Stored items:
________________________________________

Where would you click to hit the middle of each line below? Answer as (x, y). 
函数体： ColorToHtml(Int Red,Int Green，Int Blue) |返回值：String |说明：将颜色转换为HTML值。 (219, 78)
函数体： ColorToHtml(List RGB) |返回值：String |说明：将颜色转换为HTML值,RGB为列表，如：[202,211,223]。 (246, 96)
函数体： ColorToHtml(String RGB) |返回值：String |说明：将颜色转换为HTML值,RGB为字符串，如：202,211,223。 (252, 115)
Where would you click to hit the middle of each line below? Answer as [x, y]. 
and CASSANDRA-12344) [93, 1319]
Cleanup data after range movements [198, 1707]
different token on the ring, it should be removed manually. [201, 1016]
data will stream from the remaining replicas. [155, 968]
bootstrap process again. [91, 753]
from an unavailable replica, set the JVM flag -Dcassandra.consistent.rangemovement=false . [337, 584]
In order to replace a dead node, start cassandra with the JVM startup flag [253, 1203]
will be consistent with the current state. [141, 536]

________________________________________

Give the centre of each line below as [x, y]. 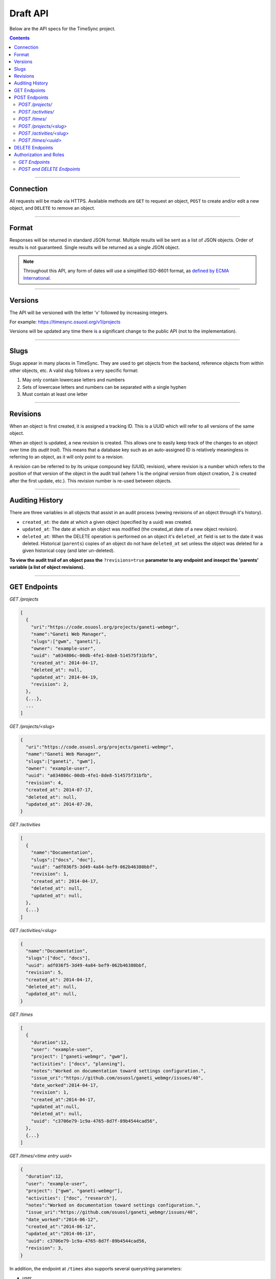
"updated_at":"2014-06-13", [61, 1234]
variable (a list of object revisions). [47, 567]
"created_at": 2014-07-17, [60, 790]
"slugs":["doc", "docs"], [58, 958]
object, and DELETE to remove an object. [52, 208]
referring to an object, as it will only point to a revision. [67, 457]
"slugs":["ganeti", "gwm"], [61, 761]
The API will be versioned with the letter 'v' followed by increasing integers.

________________________________________

HOW TO COMPLETE THIS TASK: Check each line of the records for the word "Where", and show the lines that contain it.

TASK RESULT:
Where would you click to hit the middle of each line below? Answer as (x, y). 
Where would you click to hit the middle of each line below? Answer as [x, y]. 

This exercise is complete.